Well, you could ask the audience why it’s a problem. 22.6 million watched the Bama-Georgia rematch, which was good for second-lowest ratings since the CFP format started in 2015.
But it was a 19 percent increase from the previous season! Yes, because last year was the lowest ratings.
Don’t even think of comparing any of this to national NFL ratings either, which went up 10 percent from 2020 are at its highest viewership ratings in six years. Draft Kings and NFL betting in general has a big part in that, but still.

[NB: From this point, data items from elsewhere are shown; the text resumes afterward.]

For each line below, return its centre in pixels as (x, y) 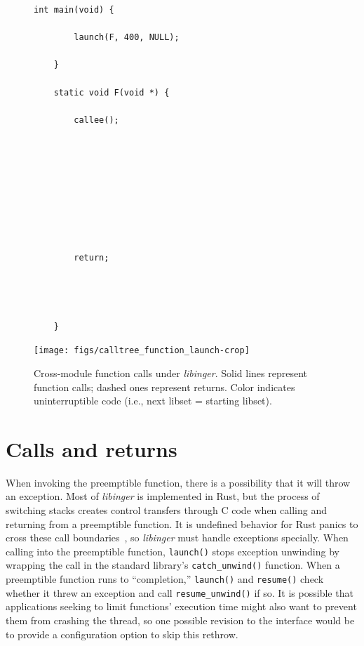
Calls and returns (92, 448)
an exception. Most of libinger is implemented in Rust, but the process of (163, 496)
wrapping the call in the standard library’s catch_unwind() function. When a (173, 565)
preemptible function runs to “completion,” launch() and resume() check (165, 579)
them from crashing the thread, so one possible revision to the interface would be (180, 620)
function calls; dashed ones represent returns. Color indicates (164, 387)
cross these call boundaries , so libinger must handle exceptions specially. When (177, 538)
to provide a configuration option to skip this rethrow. (122, 634)
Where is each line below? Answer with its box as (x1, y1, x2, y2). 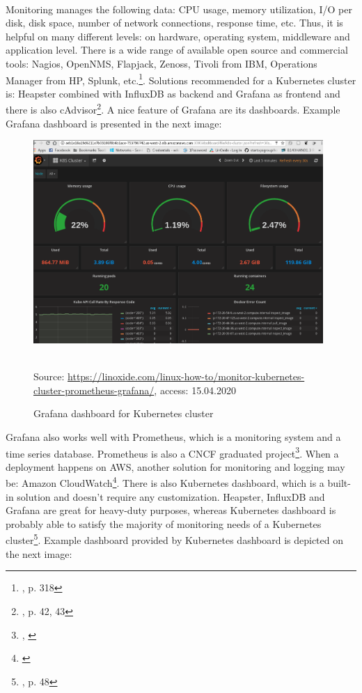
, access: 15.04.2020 (154, 382, 236, 397)
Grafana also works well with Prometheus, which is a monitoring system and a (6, 430, 341, 444)
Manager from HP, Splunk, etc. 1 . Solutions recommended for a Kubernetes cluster (6, 70, 356, 87)
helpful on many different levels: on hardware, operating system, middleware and (6, 29, 350, 43)
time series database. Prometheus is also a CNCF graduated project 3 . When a (6, 444, 339, 460)
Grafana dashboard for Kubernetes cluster (33, 406, 214, 421)
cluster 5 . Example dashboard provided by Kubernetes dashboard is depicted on (6, 531, 344, 547)
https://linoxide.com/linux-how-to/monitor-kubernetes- (68, 369, 305, 384)
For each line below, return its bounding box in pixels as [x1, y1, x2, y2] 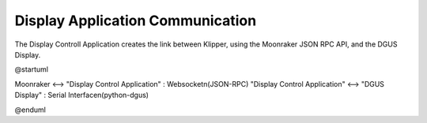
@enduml [14, 105, 47, 114]
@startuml [14, 65, 49, 74]
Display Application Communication [14, 12, 257, 29]
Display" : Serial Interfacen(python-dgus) [14, 91, 149, 100]
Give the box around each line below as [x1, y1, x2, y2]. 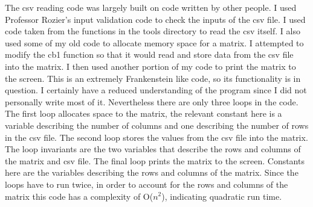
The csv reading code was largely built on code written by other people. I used [5, 1, 297, 13]
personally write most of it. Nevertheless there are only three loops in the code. [5, 95, 298, 108]
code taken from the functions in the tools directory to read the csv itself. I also [5, 25, 300, 37]
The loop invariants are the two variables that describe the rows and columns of [5, 143, 301, 155]
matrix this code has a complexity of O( [5, 190, 153, 202]
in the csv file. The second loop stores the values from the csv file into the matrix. [5, 131, 308, 143]
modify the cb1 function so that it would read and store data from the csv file [5, 48, 294, 61]
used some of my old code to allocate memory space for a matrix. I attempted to [5, 36, 304, 49]
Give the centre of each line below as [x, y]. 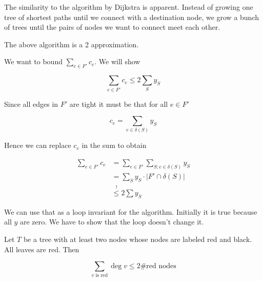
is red [102, 276]
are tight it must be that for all [119, 104]
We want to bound [33, 61]
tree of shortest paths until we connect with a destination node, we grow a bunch [132, 17]
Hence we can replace [38, 145]
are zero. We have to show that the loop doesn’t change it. [112, 222]
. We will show [117, 61]
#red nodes [158, 266]
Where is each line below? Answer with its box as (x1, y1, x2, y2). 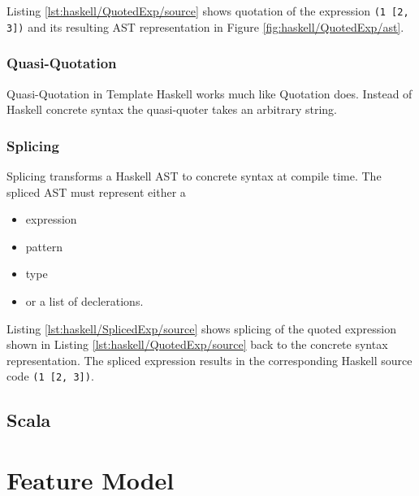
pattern (25, 237, 63, 255)
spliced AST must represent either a (6, 183, 186, 200)
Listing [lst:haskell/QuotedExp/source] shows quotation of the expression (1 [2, (6, 2, 409, 19)
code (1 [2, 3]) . (6, 368, 94, 385)
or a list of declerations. (25, 292, 144, 309)
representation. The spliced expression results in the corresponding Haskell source (6, 351, 413, 368)
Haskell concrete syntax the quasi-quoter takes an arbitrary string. (6, 101, 338, 118)
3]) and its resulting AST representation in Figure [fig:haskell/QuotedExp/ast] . (6, 18, 404, 35)
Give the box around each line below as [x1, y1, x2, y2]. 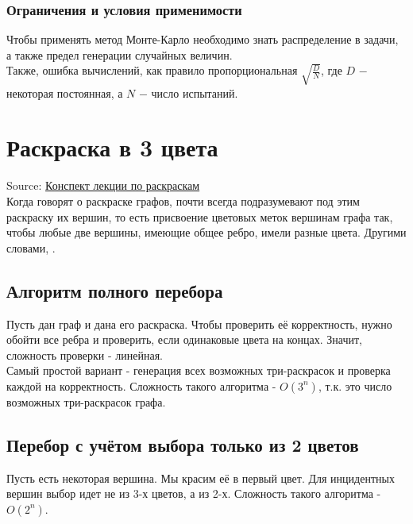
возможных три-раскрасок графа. [6, 393, 166, 410]
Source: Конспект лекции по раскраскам [6, 177, 200, 194]
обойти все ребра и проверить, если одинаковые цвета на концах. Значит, [6, 331, 362, 348]
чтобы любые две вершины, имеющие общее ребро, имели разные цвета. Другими [6, 224, 407, 241]
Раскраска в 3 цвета [6, 131, 218, 164]
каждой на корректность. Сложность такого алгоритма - [6, 377, 276, 394]
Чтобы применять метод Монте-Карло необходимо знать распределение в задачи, [6, 31, 399, 48]
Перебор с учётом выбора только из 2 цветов [6, 432, 359, 457]
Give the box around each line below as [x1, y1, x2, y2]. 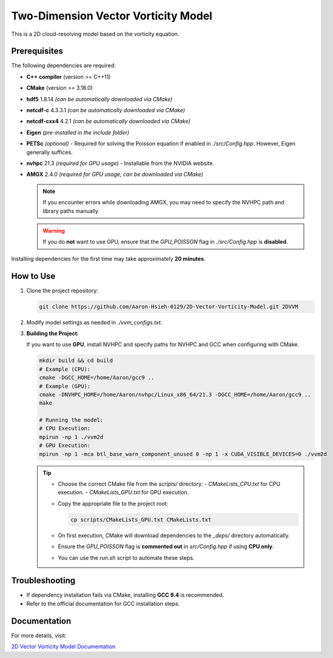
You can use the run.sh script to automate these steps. [58, 554, 195, 561]
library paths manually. [42, 207, 100, 215]
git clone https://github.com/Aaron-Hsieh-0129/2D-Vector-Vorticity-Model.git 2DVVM [39, 303, 298, 310]
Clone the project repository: [26, 287, 98, 294]
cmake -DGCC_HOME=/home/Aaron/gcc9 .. [39, 374, 155, 381]
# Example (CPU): [39, 366, 91, 372]
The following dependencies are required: [11, 62, 116, 69]
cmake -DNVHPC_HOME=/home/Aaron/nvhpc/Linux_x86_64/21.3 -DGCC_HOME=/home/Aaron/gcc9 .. [39, 391, 312, 398]
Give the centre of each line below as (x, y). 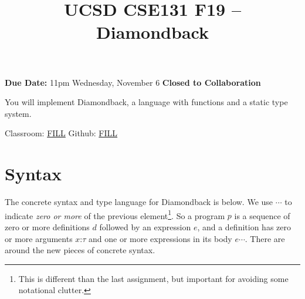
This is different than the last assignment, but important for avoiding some (153, 278)
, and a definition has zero (244, 226)
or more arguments (39, 238)
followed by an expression (145, 226)
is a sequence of (262, 215)
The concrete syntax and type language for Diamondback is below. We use (139, 202)
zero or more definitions (47, 226)
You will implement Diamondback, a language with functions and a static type (146, 102)
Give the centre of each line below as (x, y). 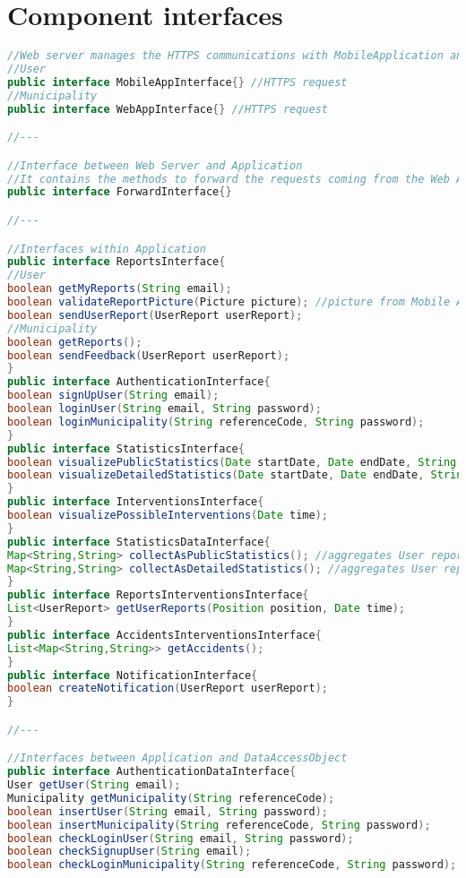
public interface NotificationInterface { (133, 675)
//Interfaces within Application (107, 249)
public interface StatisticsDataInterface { (139, 542)
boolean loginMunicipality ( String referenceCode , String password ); (216, 422)
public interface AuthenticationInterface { (139, 382)
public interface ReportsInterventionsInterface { (158, 595)
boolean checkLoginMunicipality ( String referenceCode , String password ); (232, 865)
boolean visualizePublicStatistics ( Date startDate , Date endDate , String (232, 462)
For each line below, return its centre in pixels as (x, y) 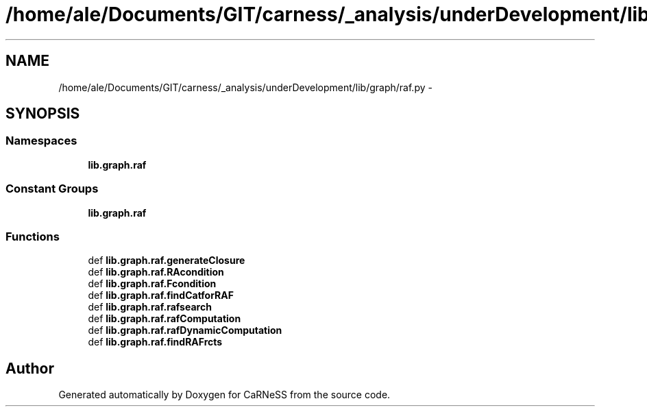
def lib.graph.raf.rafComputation (164, 319)
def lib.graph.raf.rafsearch (150, 307)
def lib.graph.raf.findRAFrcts (155, 342)
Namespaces (41, 141)
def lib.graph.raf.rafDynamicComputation (185, 330)
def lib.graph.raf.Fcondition (152, 284)
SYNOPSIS (43, 114)
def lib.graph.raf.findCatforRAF (161, 295)
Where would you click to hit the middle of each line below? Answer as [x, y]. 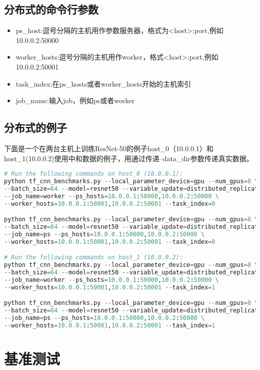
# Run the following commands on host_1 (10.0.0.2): [93, 258]
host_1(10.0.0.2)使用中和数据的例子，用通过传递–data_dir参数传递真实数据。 [129, 158]
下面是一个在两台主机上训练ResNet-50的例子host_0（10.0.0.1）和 [109, 148]
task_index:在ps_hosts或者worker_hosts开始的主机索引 [103, 83]
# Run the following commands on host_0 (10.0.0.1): [93, 174]
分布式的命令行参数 [51, 9]
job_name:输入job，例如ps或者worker [75, 100]
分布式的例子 [35, 127]
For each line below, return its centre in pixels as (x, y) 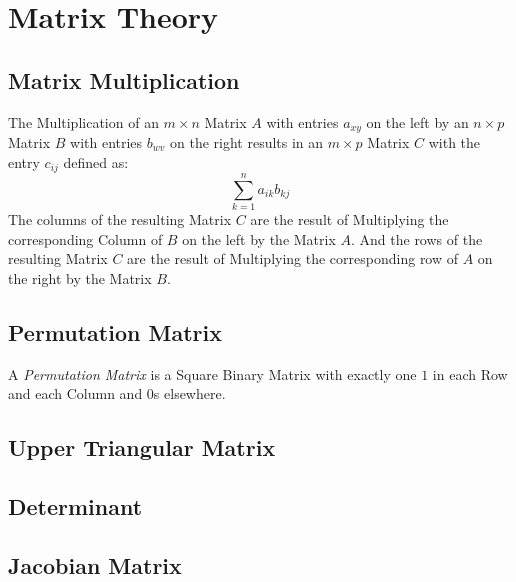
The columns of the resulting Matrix (120, 219)
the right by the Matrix (80, 277)
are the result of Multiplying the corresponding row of (293, 258)
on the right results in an (246, 142)
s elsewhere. (189, 393)
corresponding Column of (85, 238)
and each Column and (75, 393)
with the (454, 142)
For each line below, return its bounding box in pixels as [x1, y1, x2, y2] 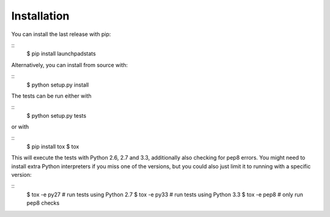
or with [11, 123, 29, 130]
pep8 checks [26, 199, 60, 207]
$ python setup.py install [26, 81, 89, 88]
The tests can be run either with [11, 92, 92, 99]
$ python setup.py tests [26, 112, 87, 119]
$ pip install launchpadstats [26, 50, 96, 57]
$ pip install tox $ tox [26, 143, 79, 150]
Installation [11, 9, 70, 23]
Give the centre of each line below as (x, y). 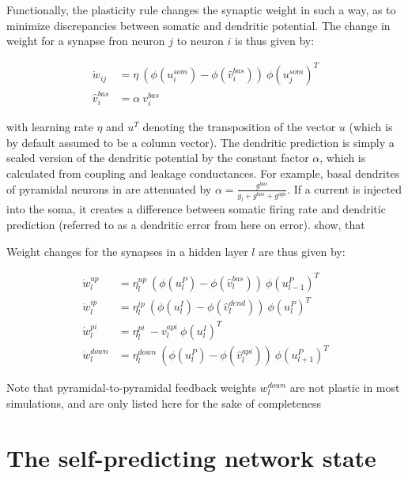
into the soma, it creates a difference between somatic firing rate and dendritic (196, 209)
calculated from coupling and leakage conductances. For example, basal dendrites (203, 173)
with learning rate (50, 127)
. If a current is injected (344, 188)
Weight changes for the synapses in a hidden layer (127, 251)
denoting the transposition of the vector (239, 127)
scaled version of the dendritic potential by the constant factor (158, 158)
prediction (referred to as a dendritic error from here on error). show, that (186, 225)

The rest of the country is making it clear that SEC fatigue is real, and while we can’t count on any sort of regulation on recruiting, NIL enforcement or competitive balance in college football, it’s pretty clear that fans and viewers want to see helmets from others conferences more consistently in the national championship picture. The idea that the rest of us have to settle for conference titles and that’s it doesn’t sit well with respect to interest in the sport.
If you’re an SEC fan and you think that other fanbases or the audience for college football doesn’t matter, you’d be gravelly mistaken. Money rules the game on all sides and the advertisers that spent a bundle on those CFP games can’t be too happy that fewer people were seeing their advertisements because they’re tired of seeing Bama or Insert SEC Team Here winning it all. Again.
Maybe NIL is the great equalizer, but even then it comes down to whose boosters are willing to pay more for 5-star recruits, and once someone outside of the SEC does it for a year or two, how long before Bama, Georgia, Texas A&M or someone else in the talent-rich south bounces right back to do it bigger? There may be no answer in sight to the end of this SEC dominance, except the eventual retirement of Nick Saban, and even at that point the monster he created in the conference could be big enough to stand on its own after he leaves.
The NCAA better hope the rest of the country still cares enough to watch at that point.